Experiments on image data augmentation techniques for geological rock type classification with convolutional neural networks

Abstract

The integration of image analysis through deep learning (DL) into rock classification represents a significant leap forward in geological research. While traditional methods remain invaluable for their expertise and historical context, DL offers a powerful complement by enhancing the speed, objectivity, and precision of the classification process. This research explores the significance of image data augmentation techniques in optimizing the performance of convolutional neural networks (CNNs) for geological image analysis, particularly in the classification of igneous, metamorphic, and sedimentary rock types from rock thin section (RTS) images. This study primarily focuses on classic image augmentation techniques and evaluates their impact on model accuracy and precision. Results demonstrate that augmentation techniques like Equalize significantly enhance the model's classification capabilities, achieving an F1-Score of 0.9869 for igneous rocks, 0.9884 for metamorphic rocks, and 0.9929 for sedimentary rocks, representing improvements compared to the baseline original results.
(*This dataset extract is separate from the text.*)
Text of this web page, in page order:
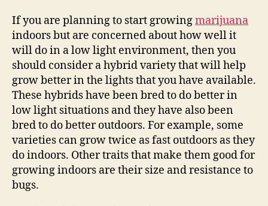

Moreover, the weighted average F1-Score across all classes and techniques is 0.9886, indicating an enhancement. Conversely, methods like Distort lead to decreased accuracy and F1-Score, with an F1-Score of 0.949 for igneous rocks, 0.954 for metamorphic rocks, and 0.9416 for sedimentary rocks, exacerbating the performance compared to the baseline. The study underscores the practicality of image data augmentation in geological image classification and advocates for the adoption of DL methods in this domain for automation and improved results. The findings of this study can benefit various fields, including remote sensing, mineral exploration, and environmental monitoring, by enhancing the accuracy of geological image analysis both for scientific research and industrial applications.